My musical journey might have started before I was born. My dad always enjoyed telling me how he played guitar and sang to me while I was still in the womb. I'm not sure if it worked, but I seemed to love music from a very early age. It is a great benefit to have musical parents and a musical household where extended family gatherings always included a jam session. Most significantly, I saw adults making music for the sheer joy of it all. That can have a big influence on a child. I learned to play the piano by ear before I was five. My mother also saw to my general education and taught me to read and write when I was four and often drilled me with math flash cards.

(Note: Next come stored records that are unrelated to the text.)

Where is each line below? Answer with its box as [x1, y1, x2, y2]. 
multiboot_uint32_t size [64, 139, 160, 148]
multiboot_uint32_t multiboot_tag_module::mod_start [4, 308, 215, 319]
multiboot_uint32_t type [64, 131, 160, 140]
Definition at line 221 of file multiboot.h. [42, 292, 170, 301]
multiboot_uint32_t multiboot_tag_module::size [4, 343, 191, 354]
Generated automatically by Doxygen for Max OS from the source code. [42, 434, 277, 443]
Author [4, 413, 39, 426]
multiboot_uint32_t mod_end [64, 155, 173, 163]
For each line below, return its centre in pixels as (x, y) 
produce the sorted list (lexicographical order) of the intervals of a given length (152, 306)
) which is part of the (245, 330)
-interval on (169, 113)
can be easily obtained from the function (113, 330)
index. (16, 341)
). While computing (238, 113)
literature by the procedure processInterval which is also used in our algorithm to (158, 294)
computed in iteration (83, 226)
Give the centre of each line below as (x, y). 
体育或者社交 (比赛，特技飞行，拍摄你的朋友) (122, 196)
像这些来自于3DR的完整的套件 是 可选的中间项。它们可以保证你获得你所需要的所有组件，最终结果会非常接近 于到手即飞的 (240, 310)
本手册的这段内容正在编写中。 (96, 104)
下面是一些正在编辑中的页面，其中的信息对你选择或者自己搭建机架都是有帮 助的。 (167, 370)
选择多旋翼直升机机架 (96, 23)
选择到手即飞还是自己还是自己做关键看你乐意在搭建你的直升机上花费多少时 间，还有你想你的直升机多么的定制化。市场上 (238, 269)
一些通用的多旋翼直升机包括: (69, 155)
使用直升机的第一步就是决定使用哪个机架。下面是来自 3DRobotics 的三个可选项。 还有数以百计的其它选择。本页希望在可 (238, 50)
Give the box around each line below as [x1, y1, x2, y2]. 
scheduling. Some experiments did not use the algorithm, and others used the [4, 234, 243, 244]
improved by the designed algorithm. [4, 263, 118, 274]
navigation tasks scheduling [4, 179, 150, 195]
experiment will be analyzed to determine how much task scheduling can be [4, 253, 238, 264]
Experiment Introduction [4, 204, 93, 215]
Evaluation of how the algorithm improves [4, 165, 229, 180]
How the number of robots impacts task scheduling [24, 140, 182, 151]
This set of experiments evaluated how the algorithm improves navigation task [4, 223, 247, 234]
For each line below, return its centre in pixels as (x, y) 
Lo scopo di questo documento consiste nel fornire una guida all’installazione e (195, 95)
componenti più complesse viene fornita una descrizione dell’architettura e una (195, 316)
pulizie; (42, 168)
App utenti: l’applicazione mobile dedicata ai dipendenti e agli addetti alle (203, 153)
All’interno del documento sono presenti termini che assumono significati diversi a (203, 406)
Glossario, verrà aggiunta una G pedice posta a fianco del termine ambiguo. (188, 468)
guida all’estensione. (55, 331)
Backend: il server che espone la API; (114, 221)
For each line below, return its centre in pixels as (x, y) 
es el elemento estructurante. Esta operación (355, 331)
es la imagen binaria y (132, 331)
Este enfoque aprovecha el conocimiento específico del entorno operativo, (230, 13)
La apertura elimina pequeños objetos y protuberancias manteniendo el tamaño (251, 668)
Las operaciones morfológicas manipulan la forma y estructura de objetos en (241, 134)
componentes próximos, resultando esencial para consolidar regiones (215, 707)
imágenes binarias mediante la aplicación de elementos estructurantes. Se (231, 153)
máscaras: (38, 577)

When I started first grade early, at five, I already knew what the other kids were learning, so my teacher, Lula Otto, offered to give me piano lessons – for free. I found out later that Lula offered that to all her students and had been doing it for over thirty years. Lula had taught my mother how to read music back when McAllister (population 40) had only a little one-room school house. Lula's sister, Lily Wickman, also offered free guitar lessons to all her 3rd graders, so I had started learning both my parents' instruments by the time I was seven. These women, through their volunteer efforts, gave me an invaluable head start, and their dedication was profound and moving.

Shortly after that, my parents bought me a theater organ and a set of encyclopedias. I kept playing the piano, and now the organ just for fun. I was improvising long before I knew what the word meant or what jazz even was. In my young Calvin and Hobbes brain, I was engaging in a kind of make believe, just dreaming stuff up. I didn't know at the time that that was supposed to be hard.

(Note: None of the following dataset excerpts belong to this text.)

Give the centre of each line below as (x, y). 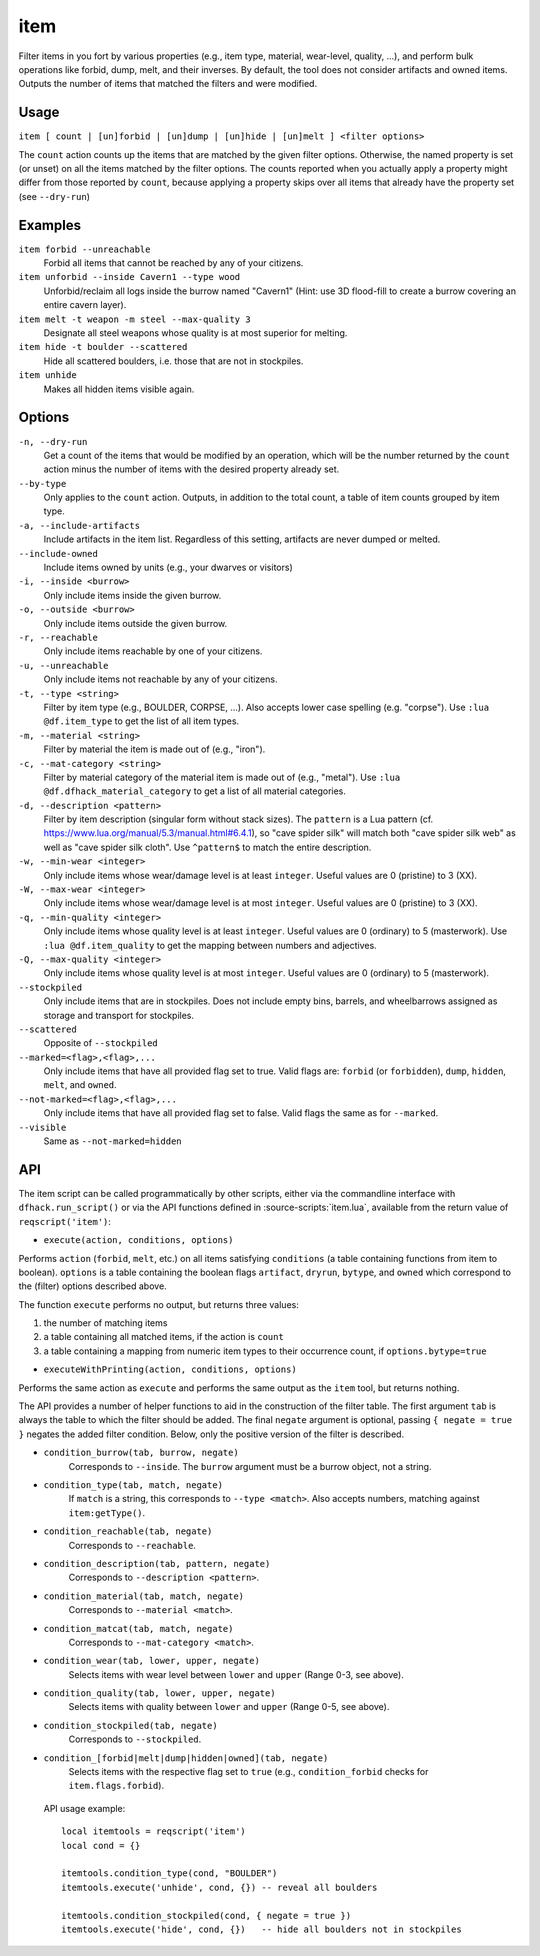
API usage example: (84, 1808)
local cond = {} (101, 1845)
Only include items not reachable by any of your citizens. (160, 679)
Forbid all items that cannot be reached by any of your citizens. (173, 263)
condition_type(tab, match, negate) (133, 1484)
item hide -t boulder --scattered (103, 347)
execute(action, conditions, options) (138, 1240)
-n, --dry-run (53, 441)
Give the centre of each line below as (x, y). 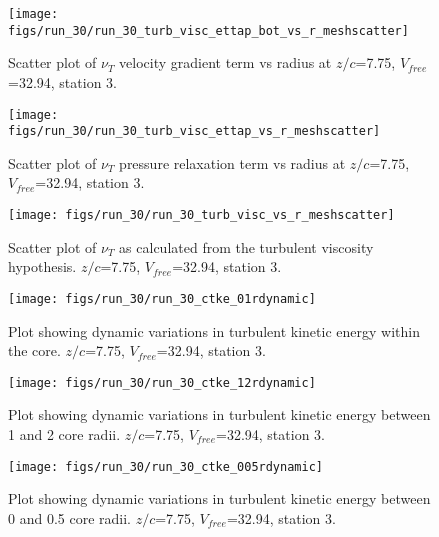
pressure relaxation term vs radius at (232, 162)
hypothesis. (42, 266)
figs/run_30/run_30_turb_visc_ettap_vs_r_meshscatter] (194, 131)
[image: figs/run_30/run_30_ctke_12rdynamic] (162, 382)
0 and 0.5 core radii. (69, 517)
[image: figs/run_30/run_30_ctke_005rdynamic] (165, 466)
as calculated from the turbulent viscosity (246, 246)
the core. (34, 350)
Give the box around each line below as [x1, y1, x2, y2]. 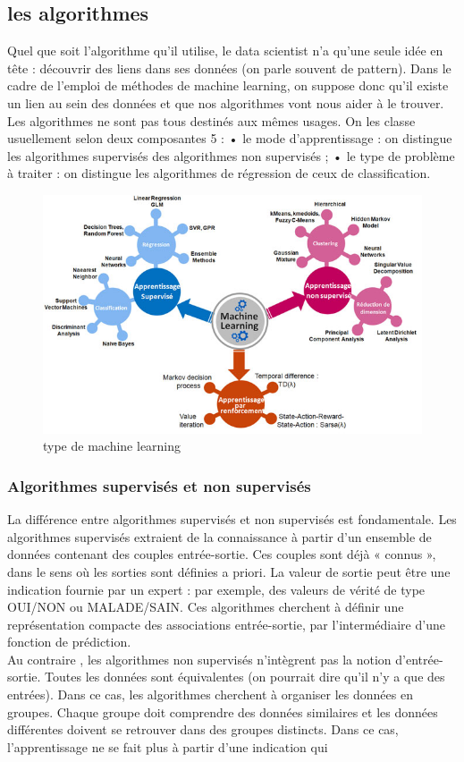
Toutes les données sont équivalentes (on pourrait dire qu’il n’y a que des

My parents let me play, but also searched for music teachers who could engage and challenge me. Eventually my dad took me to see Rose Baron in Wausaukee. He had grown up with her there and just had a hunch. Rose was an angel and a godsend. She was a very astute and caring individual and knew that to reach me, she had to reach both my head and my heart. She taught me formal piano lessons, but would also set aside another hour or two for us to jam afterwards. She would get on the piano. my dad would get out his guitar, and with me on the organ, we would play all the hits from the 1940's She made my weekly piano lessons into a party and a jam session, and I loved her like a second mother.

Not surprisingly, Rose's daughter, Kathleen, was also an expert and accomplished pianist. A few years later she taught me classical piano literature. Kathleen also married well. She had found Dean Wheelock, who became my high band director. The odds of three such accomplished musicians, all living in that tiny town, at the very time I would need them most are astounding to me. Wausaukee's population was only 500 at the time.

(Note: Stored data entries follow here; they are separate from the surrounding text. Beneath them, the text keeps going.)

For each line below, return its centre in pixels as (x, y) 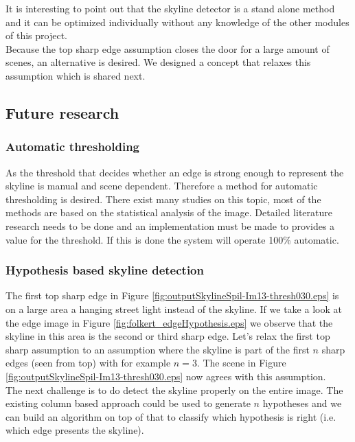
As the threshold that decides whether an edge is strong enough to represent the (175, 172)
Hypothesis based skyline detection (105, 270)
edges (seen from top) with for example (88, 363)
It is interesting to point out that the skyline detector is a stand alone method (170, 8)
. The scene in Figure (241, 363)
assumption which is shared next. (76, 75)
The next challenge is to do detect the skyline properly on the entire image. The (174, 389)
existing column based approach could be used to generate (128, 403)
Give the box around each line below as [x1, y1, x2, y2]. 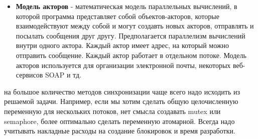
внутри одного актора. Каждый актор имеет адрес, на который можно [16, 40, 229, 50]
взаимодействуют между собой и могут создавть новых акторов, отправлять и [16, 20, 254, 31]
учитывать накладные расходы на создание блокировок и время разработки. [4, 125, 235, 136]
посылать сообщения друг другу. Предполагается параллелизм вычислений [16, 30, 245, 40]
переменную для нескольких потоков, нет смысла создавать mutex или [4, 105, 221, 116]
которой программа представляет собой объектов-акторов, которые [16, 10, 219, 21]
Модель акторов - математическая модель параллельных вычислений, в [16, 1, 237, 11]
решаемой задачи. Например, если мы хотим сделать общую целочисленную [4, 96, 238, 106]

Dean lent me his entire jazz collection, which I mistakenly interpreted as a gift, yet he never said anything about it. Dean taught me to play the trumpet, arranged for me to take college correspondence courses in music theory, and told me about Daryl Aderman's Shell Lake Stage Band Camp, arranging early admission for me when I was 12.

I spent exactly one morning sitting at last chair trumpet in the last band at Shell Lake. After lunch, I found a piano in some hallway and started jamming on Dave Brubeck's “Take Five” with my left hand and improvising with my right. I soon drew a crowd. An instructor came by to see what all the fuss was about and literally yanked me from the bench. "Come with me," he instructed. He seemed angry and I thought I was in trouble. In fact, it was the birth of my jazz career. He sat me down at the piano in the top band and instructed the director, "Here is your soloist!!!"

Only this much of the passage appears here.